**Exercise instructions**
Copy each line of the data below in which the word "throughout" can be found.

[Stored data entries]
____________

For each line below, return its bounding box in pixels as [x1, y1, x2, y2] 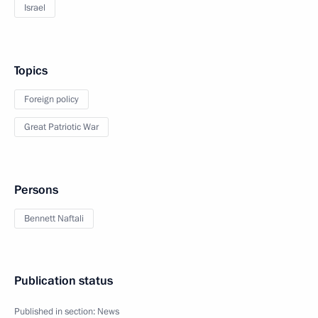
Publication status [14, 273, 113, 289]
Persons [14, 182, 58, 198]
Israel [24, 1, 45, 14]
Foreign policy [24, 93, 79, 106]
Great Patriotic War [24, 121, 99, 133]
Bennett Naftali [24, 212, 84, 225]
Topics [14, 62, 48, 79]
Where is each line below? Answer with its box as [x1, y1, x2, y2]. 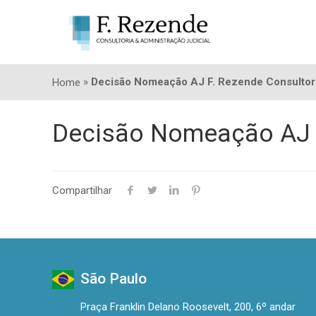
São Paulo [80, 270, 147, 288]
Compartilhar [52, 184, 113, 197]
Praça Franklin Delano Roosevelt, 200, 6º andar [80, 300, 296, 314]
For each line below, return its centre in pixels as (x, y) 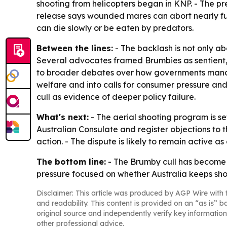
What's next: (63, 117)
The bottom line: (71, 162)
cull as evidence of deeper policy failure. (116, 97)
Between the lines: (75, 48)
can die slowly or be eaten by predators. (115, 28)
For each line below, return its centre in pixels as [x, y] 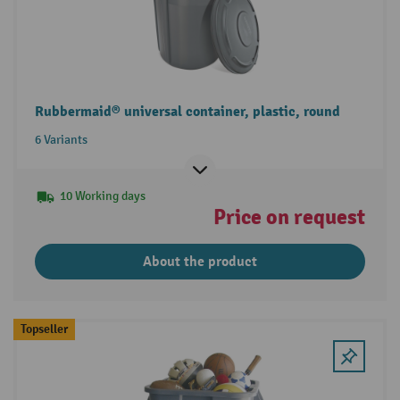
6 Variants [61, 139]
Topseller [44, 329]
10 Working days [102, 196]
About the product [200, 261]
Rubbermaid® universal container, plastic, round [187, 111]
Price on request [290, 217]
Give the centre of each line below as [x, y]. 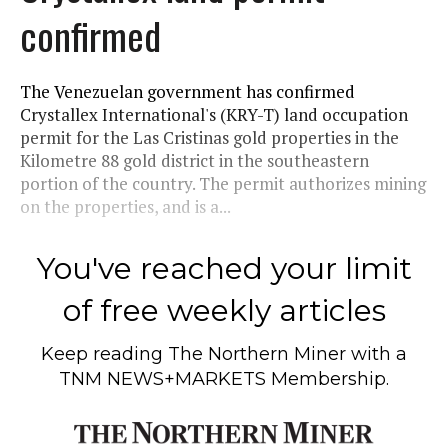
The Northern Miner [257, 353]
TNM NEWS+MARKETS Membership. [224, 378]
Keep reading [104, 353]
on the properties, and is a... [125, 206]
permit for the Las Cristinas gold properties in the [209, 137]
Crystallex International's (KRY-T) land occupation [214, 114]
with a [376, 353]
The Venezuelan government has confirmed [187, 91]
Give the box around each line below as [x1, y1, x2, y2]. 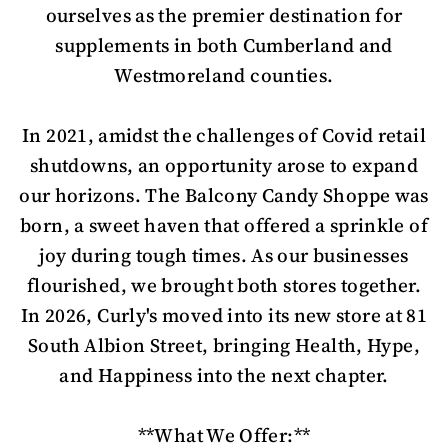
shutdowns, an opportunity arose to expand [29, 151, 419, 178]
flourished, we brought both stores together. [26, 271, 422, 298]
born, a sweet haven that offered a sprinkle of [20, 211, 428, 238]
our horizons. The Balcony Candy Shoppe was [19, 181, 429, 208]
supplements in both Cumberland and [55, 31, 393, 58]
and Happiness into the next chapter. [59, 361, 389, 388]
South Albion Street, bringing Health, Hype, [28, 331, 420, 358]
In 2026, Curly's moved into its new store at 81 [20, 301, 428, 328]
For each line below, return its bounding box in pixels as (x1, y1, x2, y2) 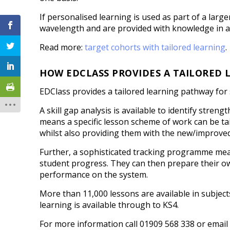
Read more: (40, 42, 85, 53)
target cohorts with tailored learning (85, 42, 226, 53)
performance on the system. (40, 169, 148, 181)
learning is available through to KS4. (40, 199, 179, 211)
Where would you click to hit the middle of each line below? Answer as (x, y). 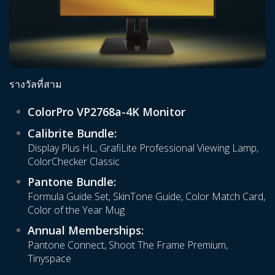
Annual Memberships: (86, 230)
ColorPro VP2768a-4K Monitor (107, 112)
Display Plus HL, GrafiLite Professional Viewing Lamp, (143, 148)
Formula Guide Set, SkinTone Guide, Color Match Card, (146, 197)
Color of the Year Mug (76, 210)
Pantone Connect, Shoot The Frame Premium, (128, 245)
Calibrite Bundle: (72, 134)
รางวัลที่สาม (36, 84)
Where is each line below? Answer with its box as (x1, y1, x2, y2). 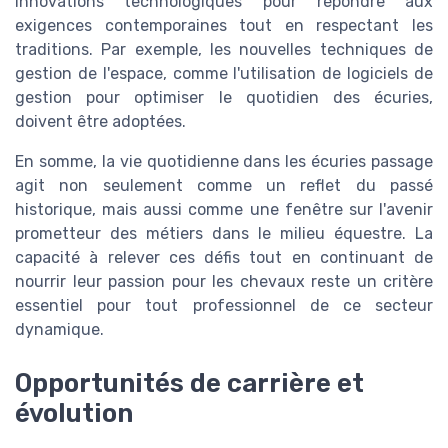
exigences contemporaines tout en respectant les (15, 15, 433, 35)
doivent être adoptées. (15, 111, 186, 131)
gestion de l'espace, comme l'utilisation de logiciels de (15, 63, 433, 83)
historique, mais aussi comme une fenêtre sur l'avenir (15, 199, 433, 219)
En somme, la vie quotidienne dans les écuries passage (15, 151, 433, 171)
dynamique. (15, 319, 104, 339)
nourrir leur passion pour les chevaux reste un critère (15, 271, 433, 291)
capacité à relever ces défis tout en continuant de (15, 247, 433, 267)
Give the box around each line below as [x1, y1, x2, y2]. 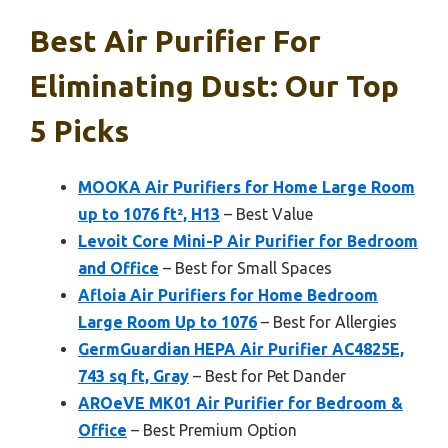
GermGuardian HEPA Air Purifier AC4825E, [78, 339, 404, 358]
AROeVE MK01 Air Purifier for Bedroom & [78, 393, 403, 412]
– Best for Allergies [257, 312, 397, 331]
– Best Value [220, 204, 313, 223]
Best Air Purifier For [30, 23, 321, 58]
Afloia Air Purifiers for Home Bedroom [78, 285, 378, 304]
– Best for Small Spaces [159, 258, 332, 277]
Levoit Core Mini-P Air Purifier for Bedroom [78, 231, 418, 250]
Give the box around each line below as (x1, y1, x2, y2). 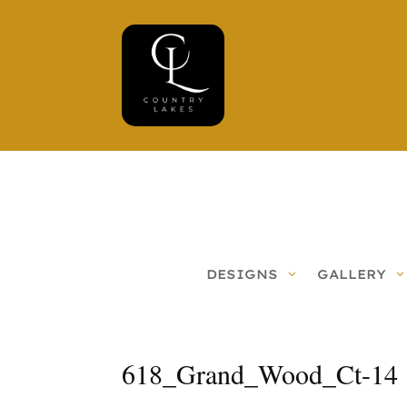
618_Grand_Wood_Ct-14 (122, 354, 399, 392)
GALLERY (317, 265, 386, 283)
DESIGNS (206, 265, 278, 283)
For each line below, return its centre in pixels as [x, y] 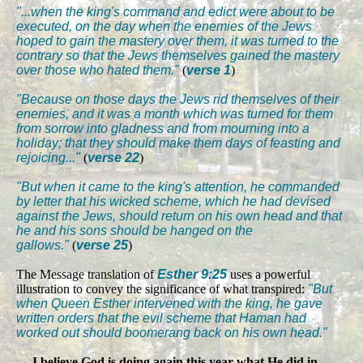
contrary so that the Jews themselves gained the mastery [178, 55]
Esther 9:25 [192, 274]
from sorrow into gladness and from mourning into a [163, 128]
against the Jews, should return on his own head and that [179, 216]
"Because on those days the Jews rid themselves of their [177, 99]
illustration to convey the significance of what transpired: [162, 288]
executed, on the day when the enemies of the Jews [164, 26]
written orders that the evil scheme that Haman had [161, 318]
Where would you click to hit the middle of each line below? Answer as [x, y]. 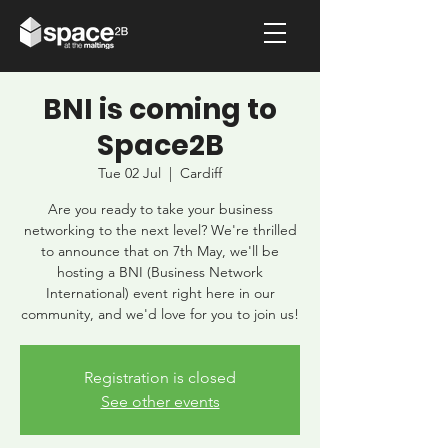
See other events [160, 401]
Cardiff [201, 173]
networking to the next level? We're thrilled [160, 230]
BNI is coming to [160, 109]
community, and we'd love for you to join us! [160, 314]
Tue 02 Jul [129, 173]
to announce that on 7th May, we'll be [160, 251]
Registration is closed [160, 377]
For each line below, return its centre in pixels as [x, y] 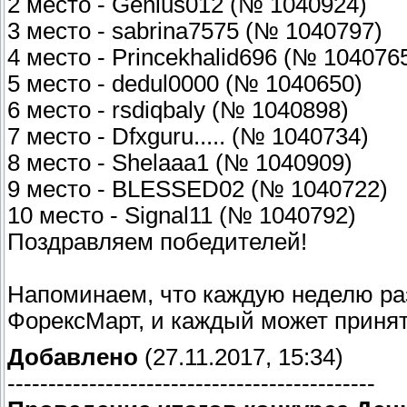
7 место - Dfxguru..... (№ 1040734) [188, 136]
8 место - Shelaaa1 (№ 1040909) [180, 162]
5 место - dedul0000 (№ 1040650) [185, 83]
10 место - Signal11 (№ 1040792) [182, 215]
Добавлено [73, 357]
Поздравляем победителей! [160, 241]
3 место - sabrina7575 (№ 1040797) [195, 30]
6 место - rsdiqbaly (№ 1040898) [178, 109]
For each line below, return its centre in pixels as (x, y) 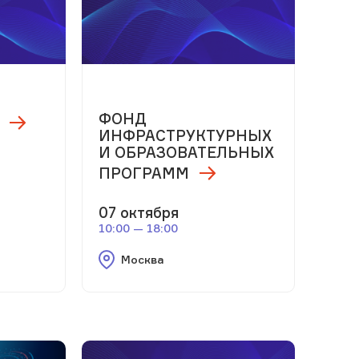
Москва (142, 259)
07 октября (138, 212)
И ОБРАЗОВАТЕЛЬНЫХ (186, 152)
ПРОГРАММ (145, 173)
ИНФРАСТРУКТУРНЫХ (185, 135)
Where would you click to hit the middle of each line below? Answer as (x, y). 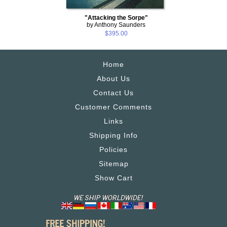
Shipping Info (113, 135)
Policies (113, 149)
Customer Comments (113, 107)
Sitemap (113, 163)
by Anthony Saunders (116, 25)
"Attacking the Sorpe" (116, 17)
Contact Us (113, 92)
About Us (113, 78)
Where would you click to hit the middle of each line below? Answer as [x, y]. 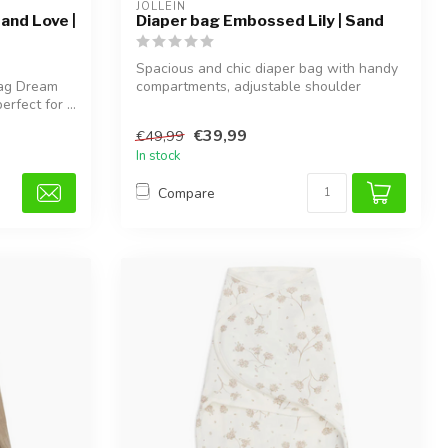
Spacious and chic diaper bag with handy [267, 68]
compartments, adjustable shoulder [248, 86]
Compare [186, 193]
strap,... [158, 104]
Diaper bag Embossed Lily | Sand [260, 20]
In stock [158, 156]
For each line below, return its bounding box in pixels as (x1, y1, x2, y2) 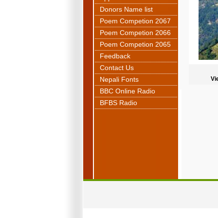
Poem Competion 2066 (99, 29, 171, 36)
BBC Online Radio (99, 87, 155, 95)
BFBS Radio (99, 99, 137, 107)
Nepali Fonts (99, 75, 139, 83)
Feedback (99, 52, 130, 60)
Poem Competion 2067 (99, 17, 171, 25)
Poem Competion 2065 (99, 40, 171, 48)
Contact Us (99, 64, 134, 72)
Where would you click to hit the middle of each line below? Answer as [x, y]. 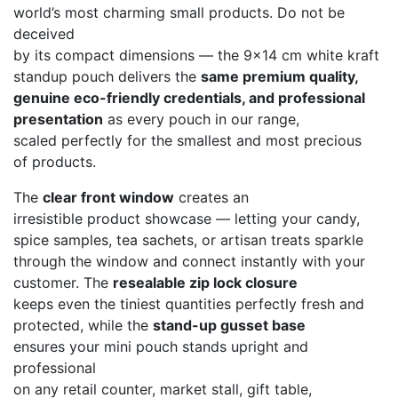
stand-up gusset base [229, 325]
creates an [211, 197]
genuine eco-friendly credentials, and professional [189, 98]
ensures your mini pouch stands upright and [161, 346]
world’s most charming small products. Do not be [179, 12]
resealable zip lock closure [205, 283]
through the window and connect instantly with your [189, 261]
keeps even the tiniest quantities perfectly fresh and [189, 304]
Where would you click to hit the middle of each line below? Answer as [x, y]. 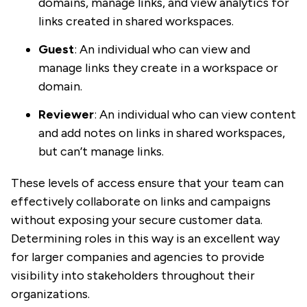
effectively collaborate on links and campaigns [141, 202]
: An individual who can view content [195, 115]
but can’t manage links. [101, 152]
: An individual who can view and [162, 50]
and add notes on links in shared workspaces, [162, 133]
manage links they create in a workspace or [158, 68]
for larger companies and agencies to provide [138, 257]
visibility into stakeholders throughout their [133, 276]
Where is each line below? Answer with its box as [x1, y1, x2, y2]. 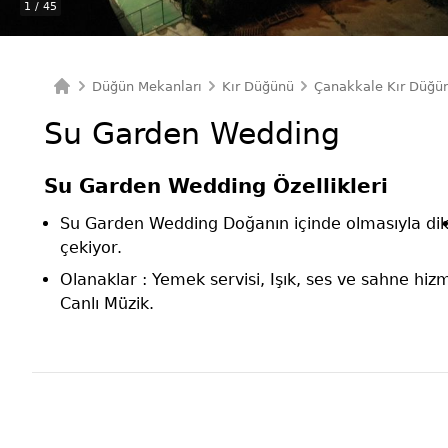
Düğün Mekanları [92, 78, 202, 94]
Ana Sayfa [51, 97, 117, 112]
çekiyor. [60, 238, 122, 257]
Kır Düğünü [222, 78, 294, 94]
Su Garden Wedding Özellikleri [44, 174, 388, 198]
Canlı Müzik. [60, 294, 154, 313]
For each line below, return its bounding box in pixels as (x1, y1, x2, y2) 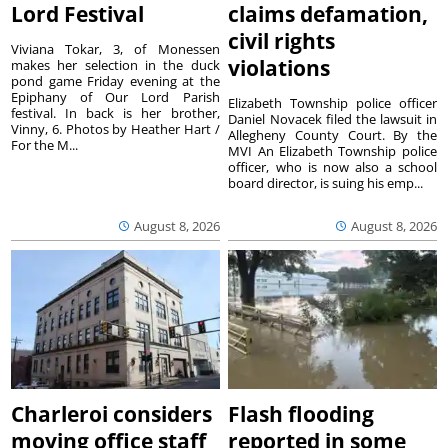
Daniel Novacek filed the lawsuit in (228, 109, 437, 128)
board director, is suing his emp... (228, 173, 424, 192)
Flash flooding (228, 399, 375, 428)
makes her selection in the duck (11, 55, 220, 74)
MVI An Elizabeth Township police (228, 141, 437, 160)
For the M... (11, 135, 79, 154)
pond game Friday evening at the (11, 71, 220, 90)
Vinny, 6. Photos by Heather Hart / (11, 119, 220, 138)
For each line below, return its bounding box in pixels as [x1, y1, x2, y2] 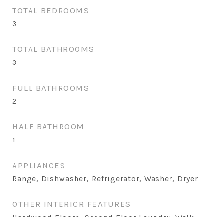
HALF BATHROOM [12, 122, 85, 131]
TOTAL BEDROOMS [12, 5, 89, 15]
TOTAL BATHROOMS [12, 44, 94, 54]
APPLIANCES [12, 160, 65, 170]
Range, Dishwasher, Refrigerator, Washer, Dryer [12, 174, 198, 183]
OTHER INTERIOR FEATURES [12, 199, 131, 209]
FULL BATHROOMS [12, 83, 89, 93]
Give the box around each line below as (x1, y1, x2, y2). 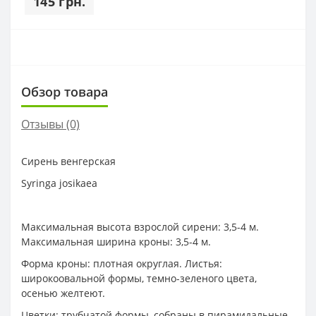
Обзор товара (21, 83, 108, 100)
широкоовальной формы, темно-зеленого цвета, (21, 271, 257, 285)
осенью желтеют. (21, 286, 105, 300)
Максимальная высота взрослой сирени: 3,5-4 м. (21, 219, 259, 233)
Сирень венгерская (21, 154, 116, 168)
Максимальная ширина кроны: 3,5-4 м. (21, 234, 211, 248)
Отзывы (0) (21, 116, 80, 132)
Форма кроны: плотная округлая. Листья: (21, 256, 222, 270)
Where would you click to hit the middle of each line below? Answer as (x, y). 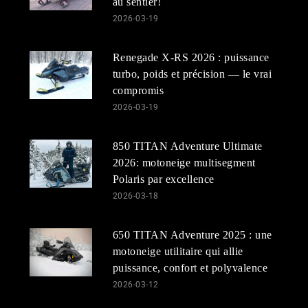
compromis (138, 90)
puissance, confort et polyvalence (190, 267)
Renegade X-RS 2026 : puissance (191, 57)
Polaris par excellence (163, 179)
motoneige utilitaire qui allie (178, 251)
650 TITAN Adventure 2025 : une (192, 234)
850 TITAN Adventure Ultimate (187, 146)
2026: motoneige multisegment (184, 162)
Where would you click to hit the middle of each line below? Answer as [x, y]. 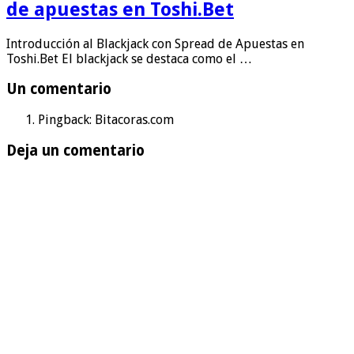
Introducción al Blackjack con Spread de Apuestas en [155, 43]
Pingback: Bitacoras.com [106, 119]
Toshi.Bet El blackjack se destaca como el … [129, 58]
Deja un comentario [75, 150]
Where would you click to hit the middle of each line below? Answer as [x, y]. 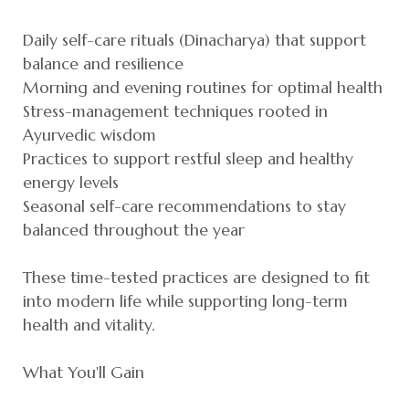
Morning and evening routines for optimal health [203, 87]
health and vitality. [89, 325]
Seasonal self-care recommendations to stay [184, 206]
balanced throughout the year [134, 230]
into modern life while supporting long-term [185, 301]
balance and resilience [103, 63]
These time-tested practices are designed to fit [196, 277]
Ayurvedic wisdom [89, 135]
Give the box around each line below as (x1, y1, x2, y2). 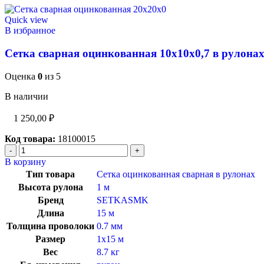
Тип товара (26, 169, 75, 179)
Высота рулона (18, 181, 83, 192)
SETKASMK (97, 194, 148, 205)
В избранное (5, 25, 55, 36)
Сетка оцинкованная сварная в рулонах (97, 169, 255, 179)
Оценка (5, 71, 38, 81)
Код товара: (5, 133, 55, 144)
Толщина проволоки (6, 220, 94, 231)
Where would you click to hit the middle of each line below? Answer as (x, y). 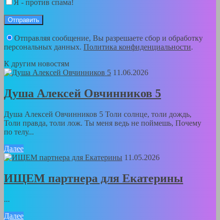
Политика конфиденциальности (137, 47)
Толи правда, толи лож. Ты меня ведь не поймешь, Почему (103, 123)
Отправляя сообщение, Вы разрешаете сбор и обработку (109, 38)
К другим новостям (37, 64)
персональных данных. (44, 47)
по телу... (19, 132)
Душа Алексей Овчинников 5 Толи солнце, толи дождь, (98, 114)
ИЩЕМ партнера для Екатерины (94, 178)
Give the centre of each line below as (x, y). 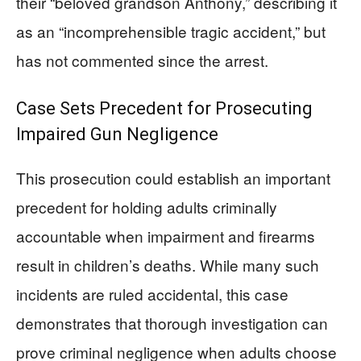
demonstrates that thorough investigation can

____________

**Result below**
visibility into stakeholders throughout their [133, 276]
balanced throughout the year [134, 230]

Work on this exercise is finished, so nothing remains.